** Exercise aim **
Only the text of the records belongs in the answer; the pictures must be dropped.

(Stored data)
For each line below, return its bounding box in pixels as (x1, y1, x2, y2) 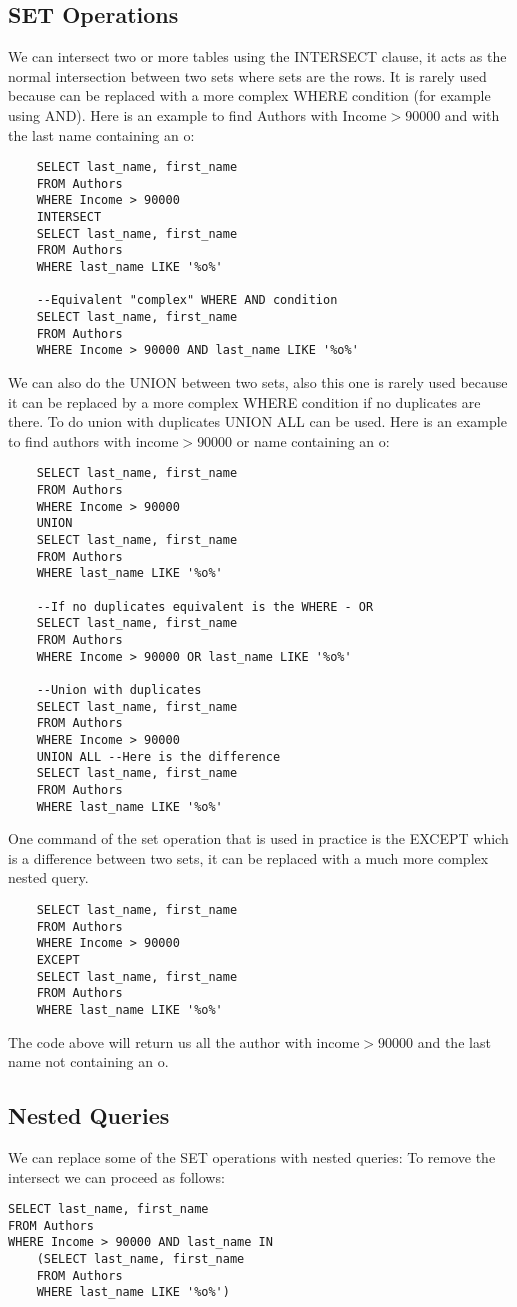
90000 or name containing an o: (197, 430, 390, 451)
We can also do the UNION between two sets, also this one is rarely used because (8, 372, 508, 393)
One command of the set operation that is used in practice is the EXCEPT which (8, 828, 509, 849)
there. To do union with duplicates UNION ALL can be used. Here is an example (8, 411, 507, 432)
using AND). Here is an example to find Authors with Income (8, 104, 387, 125)
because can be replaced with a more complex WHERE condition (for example (8, 85, 491, 106)
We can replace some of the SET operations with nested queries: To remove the (8, 1146, 496, 1167)
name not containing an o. (8, 1051, 169, 1072)
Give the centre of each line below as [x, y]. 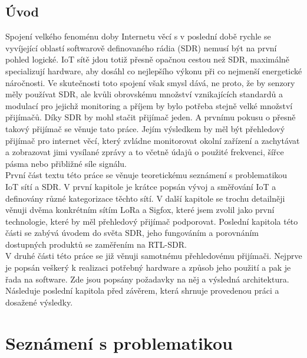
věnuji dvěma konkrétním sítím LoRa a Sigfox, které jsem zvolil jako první [140, 210]
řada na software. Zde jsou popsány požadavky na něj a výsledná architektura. [147, 279]
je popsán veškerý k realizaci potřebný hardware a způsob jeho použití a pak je [148, 267]
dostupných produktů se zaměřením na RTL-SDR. [96, 244]
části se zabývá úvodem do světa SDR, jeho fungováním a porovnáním [132, 233]
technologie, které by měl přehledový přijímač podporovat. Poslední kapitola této [152, 221]
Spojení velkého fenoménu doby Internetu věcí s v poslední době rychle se [138, 36]
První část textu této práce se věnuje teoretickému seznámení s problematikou [146, 175]
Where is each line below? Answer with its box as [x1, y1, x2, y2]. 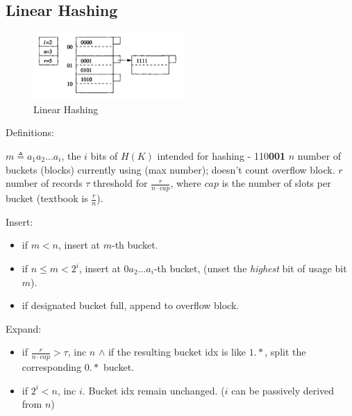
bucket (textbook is [6, 191, 88, 205]
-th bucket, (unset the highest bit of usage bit [153, 261, 347, 276]
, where [170, 176, 201, 190]
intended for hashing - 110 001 [157, 148, 286, 163]
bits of [90, 148, 118, 163]
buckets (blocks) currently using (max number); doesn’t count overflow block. [6, 162, 335, 176]
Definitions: [6, 125, 54, 140]
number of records [6, 176, 83, 190]
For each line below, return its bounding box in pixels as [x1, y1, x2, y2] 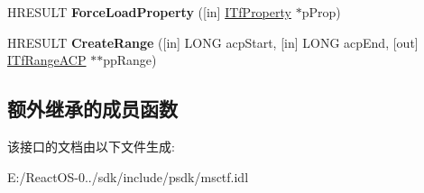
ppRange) [103, 51, 157, 69]
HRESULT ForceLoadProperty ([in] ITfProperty [7, 3, 291, 21]
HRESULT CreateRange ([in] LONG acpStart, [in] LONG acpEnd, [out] [7, 32, 419, 51]
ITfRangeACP [7, 51, 87, 69]
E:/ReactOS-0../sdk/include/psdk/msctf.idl [7, 167, 249, 186]
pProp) [301, 3, 341, 21]
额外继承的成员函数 [7, 95, 178, 123]
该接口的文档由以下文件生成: [7, 136, 175, 155]
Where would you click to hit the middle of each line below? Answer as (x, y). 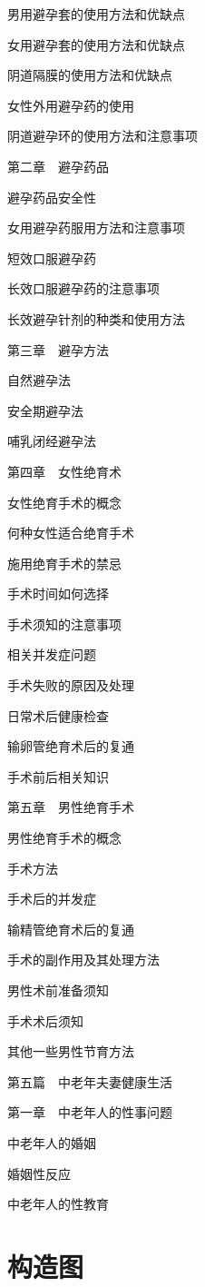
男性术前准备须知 (58, 990)
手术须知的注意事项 (64, 624)
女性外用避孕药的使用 (71, 105)
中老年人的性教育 (58, 1204)
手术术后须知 (45, 1020)
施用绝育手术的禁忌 (64, 563)
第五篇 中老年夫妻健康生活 (90, 1081)
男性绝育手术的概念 (64, 838)
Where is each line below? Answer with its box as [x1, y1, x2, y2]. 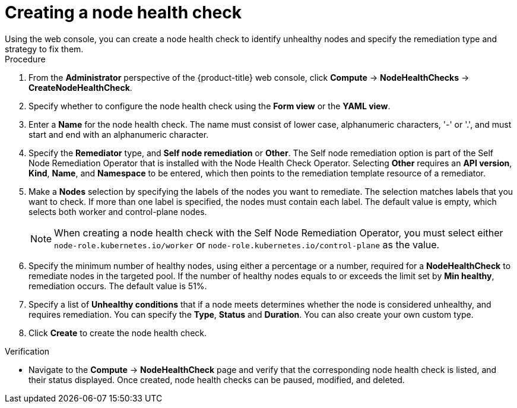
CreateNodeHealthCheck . [28, 82, 132, 93]
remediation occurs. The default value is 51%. [28, 280, 207, 291]
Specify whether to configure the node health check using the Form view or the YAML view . [28, 100, 391, 111]
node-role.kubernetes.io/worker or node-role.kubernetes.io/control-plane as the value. [54, 238, 440, 251]
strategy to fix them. [5, 43, 84, 54]
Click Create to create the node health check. [28, 327, 207, 338]
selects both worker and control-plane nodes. [28, 206, 207, 217]
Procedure [5, 53, 46, 64]
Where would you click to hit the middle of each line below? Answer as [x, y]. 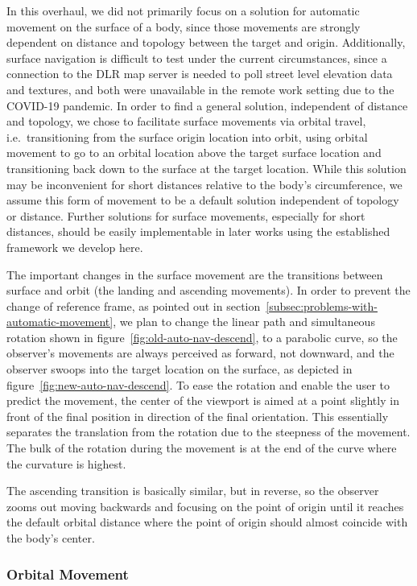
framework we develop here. [75, 247]
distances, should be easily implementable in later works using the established [198, 231]
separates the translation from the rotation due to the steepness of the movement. [208, 432]
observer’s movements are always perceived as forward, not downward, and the [200, 353]
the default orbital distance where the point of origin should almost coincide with [207, 522]
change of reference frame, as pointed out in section [134, 305]
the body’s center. [51, 538]
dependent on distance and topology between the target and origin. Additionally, [206, 42]
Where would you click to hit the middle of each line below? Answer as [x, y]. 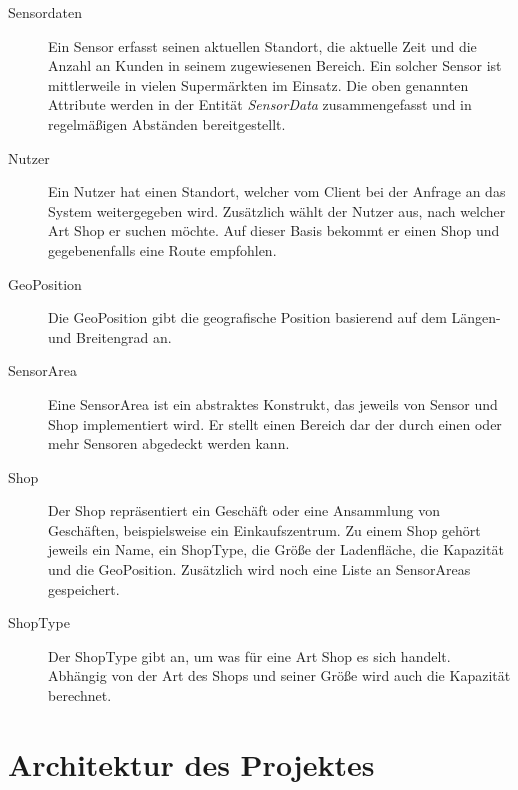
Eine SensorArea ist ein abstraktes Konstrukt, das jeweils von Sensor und [273, 403]
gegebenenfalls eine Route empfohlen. [162, 249]
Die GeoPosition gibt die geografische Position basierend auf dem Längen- [274, 317]
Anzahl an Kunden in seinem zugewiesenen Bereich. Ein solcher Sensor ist [275, 65]
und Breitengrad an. [110, 336]
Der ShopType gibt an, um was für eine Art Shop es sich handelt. [249, 655]
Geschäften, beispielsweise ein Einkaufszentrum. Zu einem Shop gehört [264, 529]
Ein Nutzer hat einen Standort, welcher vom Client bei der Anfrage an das [277, 191]
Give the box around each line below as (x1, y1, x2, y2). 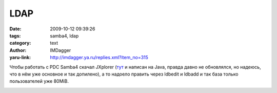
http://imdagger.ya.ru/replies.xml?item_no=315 (50, 54, 149, 61)
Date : (9, 26, 22, 32)
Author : (9, 47, 27, 53)
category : (9, 40, 31, 46)
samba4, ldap (50, 32, 79, 39)
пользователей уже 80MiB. (9, 78, 69, 84)
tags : (9, 32, 21, 39)
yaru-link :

** Task answer **
For each line below, return its bounding box in pixels as (x1, y1, x2, y2) 
90000 or name containing an o: (197, 430, 390, 451)
We can also do the UNION between two sets, also this one is rarely used because (8, 372, 508, 393)
One command of the set operation that is used in practice is the EXCEPT which (8, 828, 509, 849)
there. To do union with duplicates UNION ALL can be used. Here is an example (8, 411, 507, 432)
using AND). Here is an example to find Authors with Income (8, 104, 387, 125)
because can be replaced with a more complex WHERE condition (for example (8, 85, 491, 106)
We can replace some of the SET operations with nested queries: To remove the (8, 1146, 496, 1167)
name not containing an o. (8, 1051, 169, 1072)
Give the centre of each line below as [x, y]. 
věnuji dvěma konkrétním sítím LoRa a Sigfox, které jsem zvolil jako první [140, 210]
řada na software. Zde jsou popsány požadavky na něj a výsledná architektura. [147, 279]
je popsán veškerý k realizaci potřebný hardware a způsob jeho použití a pak je [148, 267]
dostupných produktů se zaměřením na RTL-SDR. [96, 244]
části se zabývá úvodem do světa SDR, jeho fungováním a porovnáním [132, 233]
technologie, které by měl přehledový přijímač podporovat. Poslední kapitola této [152, 221]
Spojení velkého fenoménu doby Internetu věcí s v poslední době rychle se [138, 36]
První část textu této práce se věnuje teoretickému seznámení s problematikou [146, 175]
Where is each line below? Answer with its box as [x1, y1, x2, y2]. 
bucket (textbook is [6, 191, 88, 205]
-th bucket, (unset the highest bit of usage bit [153, 261, 347, 276]
, where [170, 176, 201, 190]
intended for hashing - 110 001 [157, 148, 286, 163]
bits of [90, 148, 118, 163]
buckets (blocks) currently using (max number); doesn’t count overflow block. [6, 162, 335, 176]
Definitions: [6, 125, 54, 140]
number of records [6, 176, 83, 190]
For each line below, return its bounding box in pixels as [x1, y1, x2, y2] 
ppRange) [103, 51, 157, 69]
HRESULT ForceLoadProperty ([in] ITfProperty [7, 3, 291, 21]
HRESULT CreateRange ([in] LONG acpStart, [in] LONG acpEnd, [out] [7, 32, 419, 51]
ITfRangeACP [7, 51, 87, 69]
E:/ReactOS-0../sdk/include/psdk/msctf.idl [7, 167, 249, 186]
pProp) [301, 3, 341, 21]
额外继承的成员函数 [7, 95, 178, 123]
该接口的文档由以下文件生成: [7, 136, 175, 155]
Where would you click to hit the middle of each line below? Answer as (x, y). 
男性术前准备须知 (58, 990)
手术须知的注意事项 (64, 624)
女性外用避孕药的使用 (71, 105)
中老年人的性教育 (58, 1204)
手术术后须知 (45, 1020)
施用绝育手术的禁忌 (64, 563)
第五篇 中老年夫妻健康生活 (90, 1081)
男性绝育手术的概念 (64, 838)
Where is each line below? Answer with its box as [x1, y1, x2, y2]. 
CreateNodeHealthCheck . [28, 82, 132, 93]
remediation occurs. The default value is 51%. [28, 280, 207, 291]
Specify whether to configure the node health check using the Form view or the YAML view . [28, 100, 391, 111]
node-role.kubernetes.io/worker or node-role.kubernetes.io/control-plane as the value. [54, 238, 440, 251]
strategy to fix them. [5, 43, 84, 54]
Click Create to create the node health check. [28, 327, 207, 338]
selects both worker and control-plane nodes. [28, 206, 207, 217]
Procedure [5, 53, 46, 64]
Where would you click to hit the middle of each line below? Answer as [x, y]. 
framework we develop here. [75, 247]
distances, should be easily implementable in later works using the established [198, 231]
separates the translation from the rotation due to the steepness of the movement. [208, 432]
observer’s movements are always perceived as forward, not downward, and the [200, 353]
the default orbital distance where the point of origin should almost coincide with [207, 522]
change of reference frame, as pointed out in section [134, 305]
the body’s center. [51, 538]
dependent on distance and topology between the target and origin. Additionally, [206, 42]
Where would you click to hit the middle of each line below? Answer as [x, y]. 
Eine SensorArea ist ein abstraktes Konstrukt, das jeweils von Sensor und [273, 403]
gegebenenfalls eine Route empfohlen. [162, 249]
Die GeoPosition gibt die geografische Position basierend auf dem Längen- [274, 317]
Anzahl an Kunden in seinem zugewiesenen Bereich. Ein solcher Sensor ist [275, 65]
und Breitengrad an. [110, 336]
Der ShopType gibt an, um was für eine Art Shop es sich handelt. [249, 655]
Geschäften, beispielsweise ein Einkaufszentrum. Zu einem Shop gehört [264, 529]
Ein Nutzer hat einen Standort, welcher vom Client bei der Anfrage an das [277, 191]
Give the box around each line below as (x1, y1, x2, y2). 
http://imdagger.ya.ru/replies.xml?item_no=315 (50, 54, 149, 61)
Date : (9, 26, 22, 32)
Author : (9, 47, 27, 53)
category : (9, 40, 31, 46)
samba4, ldap (50, 32, 79, 39)
пользователей уже 80MiB. (9, 78, 69, 84)
tags : (9, 32, 21, 39)
yaru-link :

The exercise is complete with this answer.